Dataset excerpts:
■ ■ ■ ■ ■

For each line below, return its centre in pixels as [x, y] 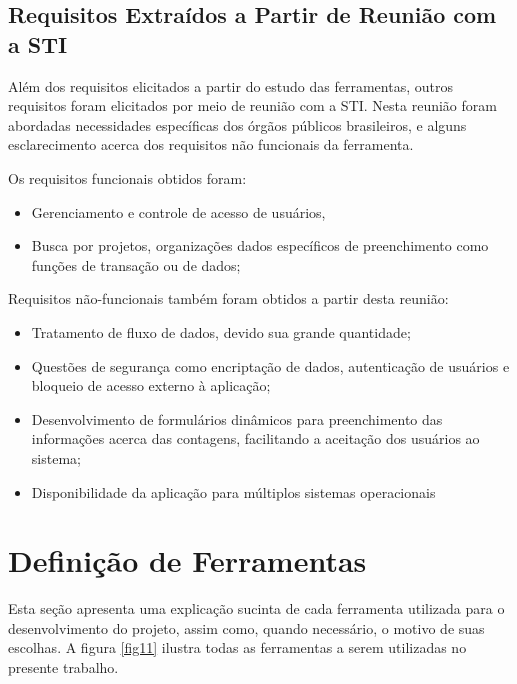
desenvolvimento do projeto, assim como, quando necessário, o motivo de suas [246, 627]
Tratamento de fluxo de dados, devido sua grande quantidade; [221, 331]
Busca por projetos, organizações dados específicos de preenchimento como [260, 245]
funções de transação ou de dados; [136, 264]
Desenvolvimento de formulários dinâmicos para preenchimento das [237, 418]
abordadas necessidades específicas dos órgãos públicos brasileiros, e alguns [237, 124]
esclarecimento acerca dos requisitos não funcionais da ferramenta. [211, 144]
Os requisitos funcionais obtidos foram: [127, 177]

■ ■ ■ ■ ■

**Problem description**
Where the string "requisitos" turns up in a line of the data above, copy that whole line.

**Task result**
esclarecimento acerca dos requisitos não funcionais da ferramenta. [211, 144]
Os requisitos funcionais obtidos foram: [127, 177]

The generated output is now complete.